▶ _Problem to work on_: For this exercise, copy out each line of the material below that includes "trước".

▶ _Given records_:
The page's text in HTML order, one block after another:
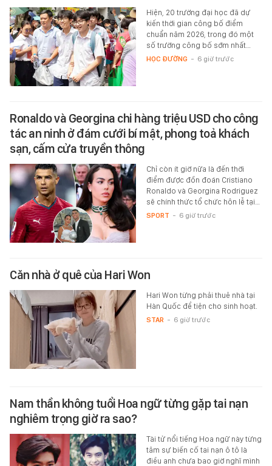
Hiện, 20 trường đại học đã dự
kiến thời gian công bố điểm
chuẩn năm 2026, trong đó một
số trường công bố sớm nhất…
HỌC ĐƯỜNG - 6 giờ trước
Ronaldo và Georgina chi hàng triệu USD cho công
tác an ninh ở đám cưới bí mật, phong toả khách
sạn, cấm cửa truyền thông
Chỉ còn ít giờ nữa là đến thời
điểm được đồn đoán Cristiano
Ronaldo và Georgina Rodriguez
sẽ chính thức tổ chức hôn lễ tại…
SPORT - 6 giờ trước
Căn nhà ở quê của Hari Won
Hari Won từng phải thuê nhà tại
Hàn Quốc để tiện cho sinh hoạt.
STAR - 6 giờ trước
Nam thần không tuổi Hoa ngữ từng gặp tai nạn
nghiêm trọng giờ ra sao?
Tài tử nổi tiếng Hoa ngữ này từng
tâm sự biến cố tai nạn ô tô là
điều anh chưa bao giờ nghĩ mình
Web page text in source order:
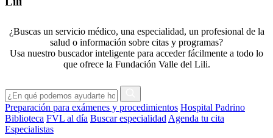
¿Buscas un servicio médico, una especialidad, un profesional de la
salud o información sobre citas y programas?
Usa nuestro buscador inteligente para acceder fácilmente a todo lo
que ofrece la Fundación Valle del Lili.
Preparación para exámenes y procedimientos Hospital Padrino
Biblioteca FVL al día Buscar especialidad Agenda tu cita
Especialistas
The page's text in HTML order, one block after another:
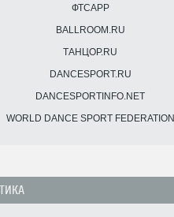
ФТСАРР
BALLROOM.RU
ТАНЦОР.RU
DANCESPORT.RU
DANCESPORTINFO.NET
WORLD DANCE SPORT FEDERATION
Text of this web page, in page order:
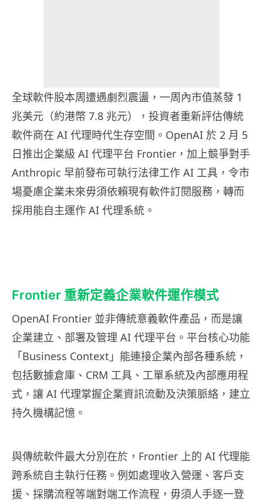
全球軟件股本周遭遇劇烈震盪，一周內市值蒸發 1
兆美元（約港幣 7.8 兆元），投資者重新評估傳統
軟件商在 AI 代理時代生存空間。OpenAI 於 2 月 5
日推出企業級 AI 代理平台 Frontier，加上競爭對手
Anthropic 早前發布可執行法律工作 AI 工具，令市
場憂慮企業未來毋須依賴現有軟件訂閱服務，轉而
採用能自主運作 AI 代理系統。
Frontier 重新定義企業軟件運作模式
OpenAI Frontier 並非傳統意義軟件產品，而是讓
企業建立、部署及管理 AI 代理平台。平台核心功能
「Business Context」能連接企業內部各種系統，
包括數據倉庫、CRM 工具、工單系統及內部應用程
式，讓 AI 代理掌握企業資訊流動及決策脈絡，建立
持久機構記憶。
與傳統軟件最大分別在於，Frontier 上的 AI 代理能
跨系統自主執行任務。例如處理收入營運、客戶支
援、採購流程等端對端工作流程，毋須人手逐一登
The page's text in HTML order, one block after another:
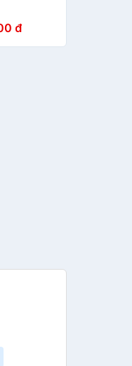
đ
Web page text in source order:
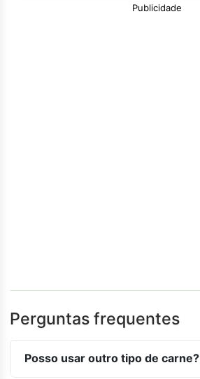
Publicidade
Perguntas frequentes
Posso usar outro tipo de carne?
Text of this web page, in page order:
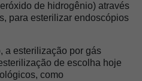
de hidrogênio) através
para esterilizar endoscópios
a esterilização por gás
de escolha hoje
como
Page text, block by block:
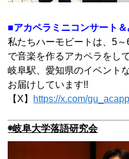
■アカペラミニコンサート
私たちハーモビートは、5～
で音楽を作るアカペラをし
岐阜駅、愛知県のイベント
お届けしています!!
【X】 https://x.com/
◉岐阜大学落語研究会
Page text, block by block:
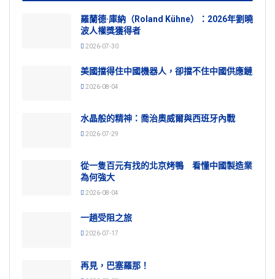
羅蘭德·庫納（Roland Kühne）：2026年劉曉
波人權獎獲得者
2026-07-30
美國擋得住中國機器人，卻擋不住中國供應鏈
2026-08-04
水晶般的精神：喬治奧威爾與西班牙內戰
2026-07-29
從一隻百元有找的北京烤鴨 看懂中國製造業
為何強大
2026-08-04
一趟受阻之旅
2026-07-17
再見，巴塞羅那！
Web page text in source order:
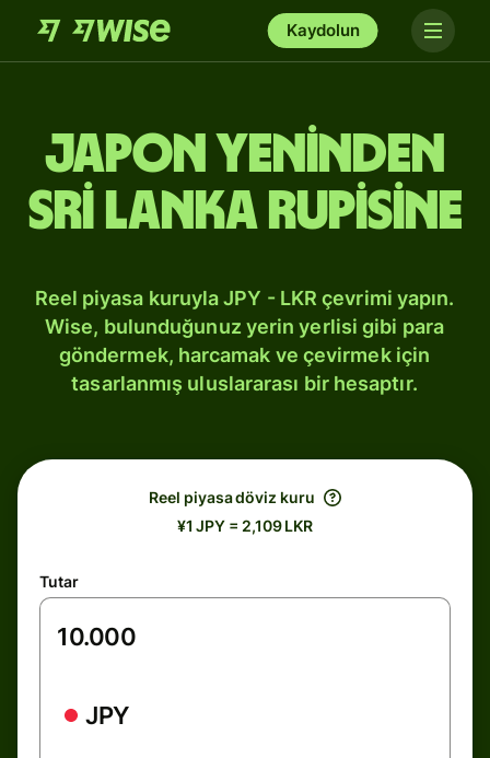
Kaydolun
Japon yeninden
Sri Lanka rupisine
Reel piyasa kuruyla JPY - LKR çevrimi yapın.
Wise, bulunduğunuz yerin yerlisi gibi para
göndermek, harcamak ve çevirmek için
tasarlanmış uluslararası bir hesaptır.
Reel piyasa döviz kuru
¥1 JPY = 2,109 LKR
Tutar
JPY
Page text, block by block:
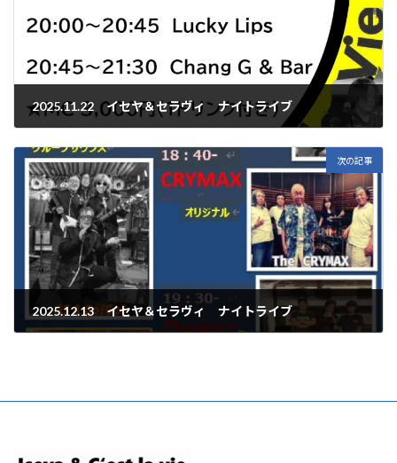
2025.11.22 イセヤ＆セラヴィ ナイトライブ
次の記事
2025.12.13 イセヤ＆セラヴィ ナイトライブ
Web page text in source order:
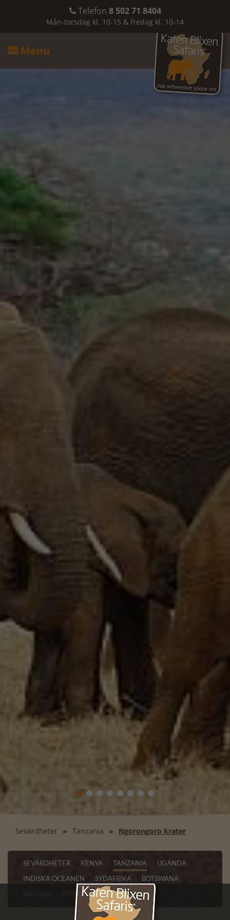
Telefon 8 502 71 8404
Mån-torsdag kl. 10-15 & fredag kl. 10-14
 Menu
Sevärdheter Tanzania Ngorongoro krater
SEVÄRDHETER KENYA TANZANIA
UGANDA
INDISKA OCEANEN
SYDAFRIKA
BOTSWANA
ZIMBABWE
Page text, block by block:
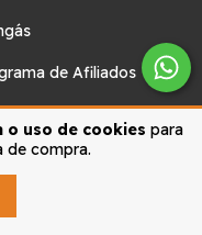
o uso de cookies para
de compra.
de Afiliados
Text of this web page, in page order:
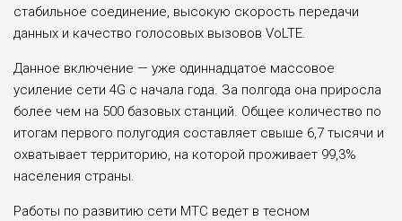
стабильное соединение, высокую скорость передачи
данных и качество голосовых вызовов VoLTE.
Данное включение — уже одиннадцатое массовое
усиление сети 4G с начала года. За полгода она приросла
более чем на 500 базовых станций. Общее количество по
итогам первого полугодия составляет свыше 6,7 тысячи и
охватывает территорию, на которой проживает 99,3%
населения страны.
Работы по развитию сети МТС ведет в тесном
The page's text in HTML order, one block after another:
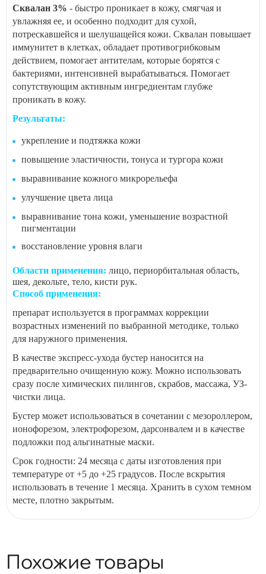
Сквалан 3% - быстро проникает в кожу, смягчая и
увлажняя ее, и особенно подходит для сухой,
потрескавшейся и шелушащейся кожи. Сквалан повышает
иммунитет в клетках, обладает противогрибковым
действием, помогает антителам, которые борятся с
бактериями, интенсивней вырабатываться. Помогает
сопутствующим активным ингредиентам глубже
проникать в кожу.
Результаты:
укрепление и подтяжка кожи
повышение эластичности, тонуса и тургора кожи
выравнивание кожного микрорельефа
улучшение цвета лица
выравнивание тона кожи, уменьшение возрастной
пигментации
восстановление уровня влаги
Области применения: лицо, периорбитальная область,
шея, декольте, тело, кисти рук.
Способ применения:
препарат используется в программах коррекции
возрастных изменений по выбранной методике, только
для наружного применения.
В качестве экспресс-ухода бустер наносится на
предварительно очищенную кожу. Можно использовать
сразу после химических пилингов, скрабов, массажа, УЗ-
чистки лица.
Бустер может использоваться в сочетании с мезороллером,
ионофорезом, электрофорезом, дарсонвалем и в качестве
подложки под альгинатные маски.
Срок годности: 24 месяца с даты изготовления при
температуре от +5 до +25 градусов. После вскрытия
использовать в течение 1 месяца. Хранить в сухом темном
месте, плотно закрытым.
Похожие товары
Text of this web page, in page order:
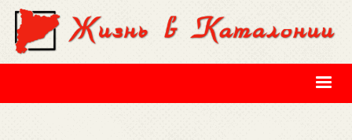
Перейти к основному содержанию
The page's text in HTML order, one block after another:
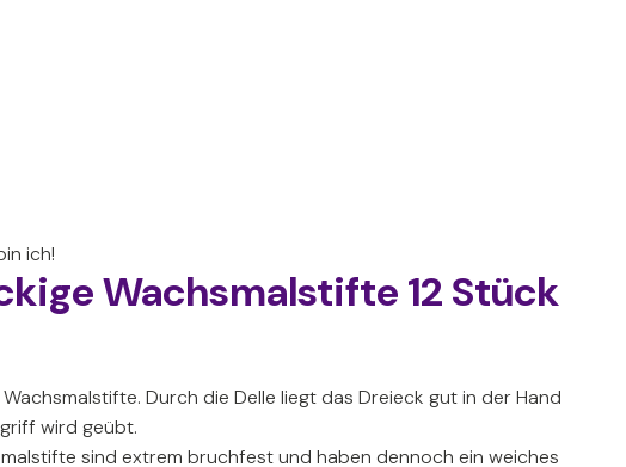
ich!
Wachsmalstifte 12 Stück
Durch die Delle liegt das Dreieck gut in der Hand
wird geübt.
sind extrem bruchfest und haben dennoch ein weiches
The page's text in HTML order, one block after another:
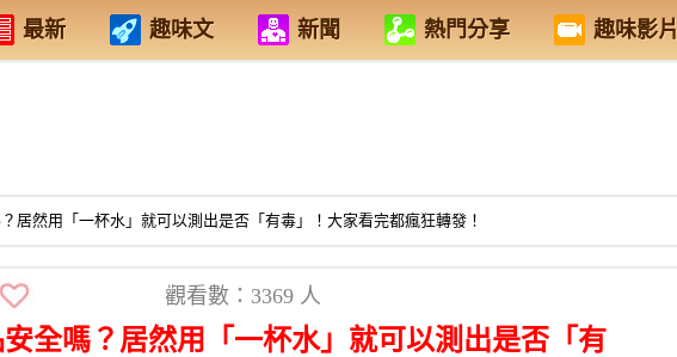
最新 趣味文 新聞 熱門分享 趣味影片
居然用「一杯水」就可以測出是否「有毒」！大家看完都瘋狂轉發！
觀看數：3369 人
全嗎？居然用「一杯水」就可以測出是否「有
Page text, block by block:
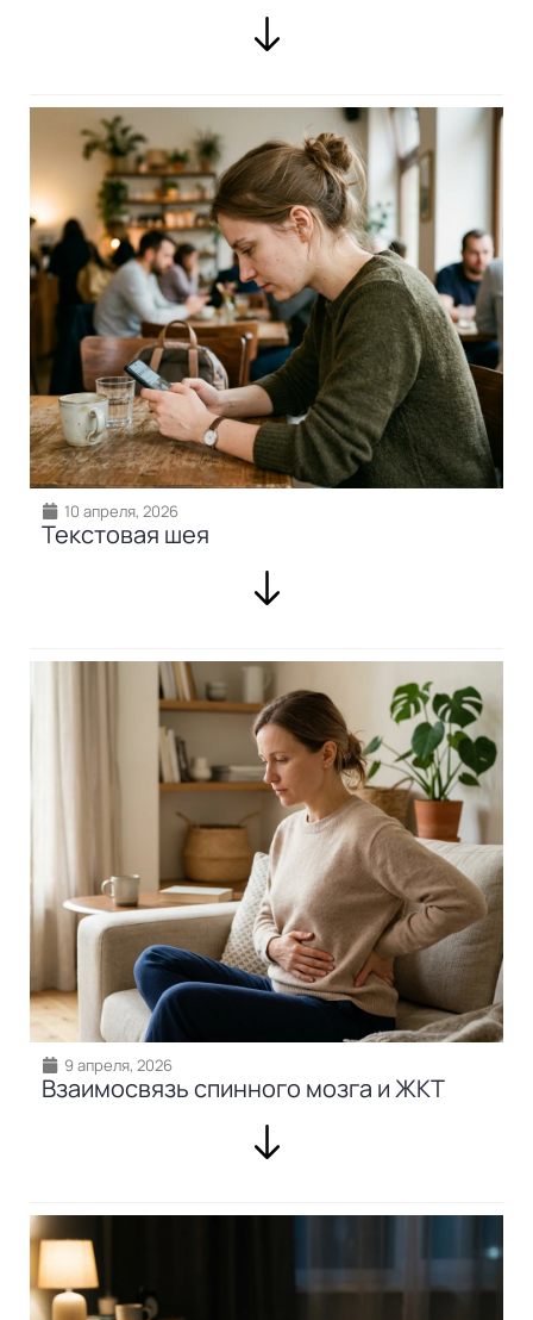
10 апреля, 2026
Текстовая шея
9 апреля, 2026
Взаимосвязь спинного мозга и ЖКТ
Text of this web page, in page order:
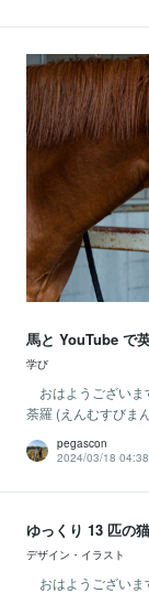
馬と YouTube で
学び
おはようござい
荼羅 (えんむすびま
pegascon
2024/03/18 04:38
ゆっくり 13 匹の
デザイン・イラスト
おはようござい
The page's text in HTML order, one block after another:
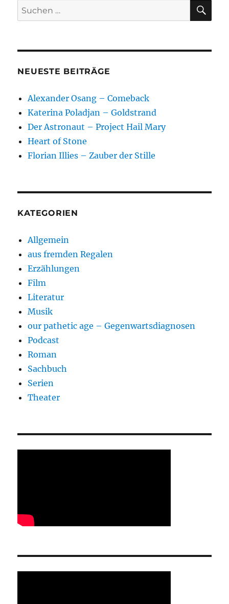
The
Suchen
nach:
NEUESTE BEITRÄGE
Alexander Osang – Comeback
Katerina Poladjan – Goldstrand
Der Astronaut – Project Hail Mary
Heart of Stone
Florian Illies – Zauber der Stille
KATEGORIEN
Allgemein
aus fremden Regalen
Erzählungen
Film
Literatur
Musik
our pathetic age – Gegenwartsdiagnosen
Podcast
Roman
Sachbuch
Serien
Theater
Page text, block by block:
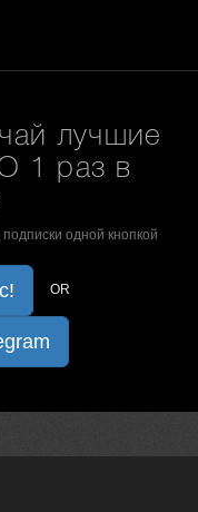
лучшие
1 раз в
одной кнопкой
OR
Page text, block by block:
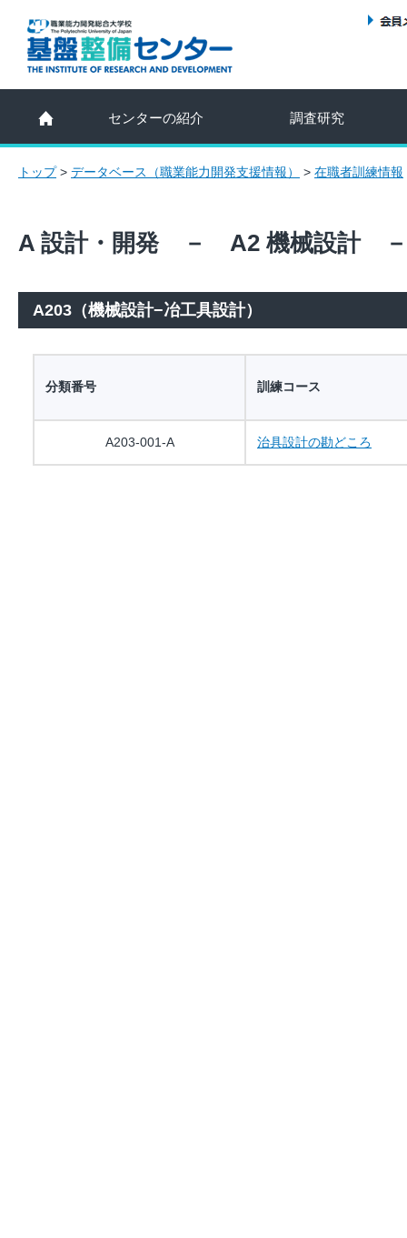
センターの紹介 調査研究
トップ> データベース（職業能力開発支援情報） > 在職者訓練情報
A 設計・開発 － A2 機械設計
A203（機械設計−冶工具設計）
分類番号 訓練コース
A203-001-A 治具設計の勘どころ
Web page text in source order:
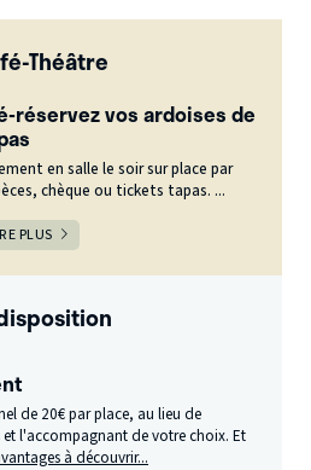
Théâtre
réservez vos ardoises de
en salle le soir sur place par
chèque ou tickets tapas. ...
PLUS
de 20€ par place, au lieu de
l'accompagnant de votre choix. Et
à découvrir...
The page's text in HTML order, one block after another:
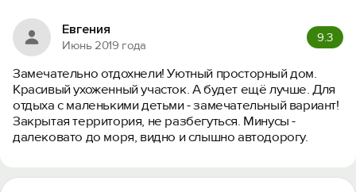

▶ _Output of the task_:
HỌC ĐƯỜNG - 6 giờ trước
SPORT - 6 giờ trước
STAR - 6 giờ trước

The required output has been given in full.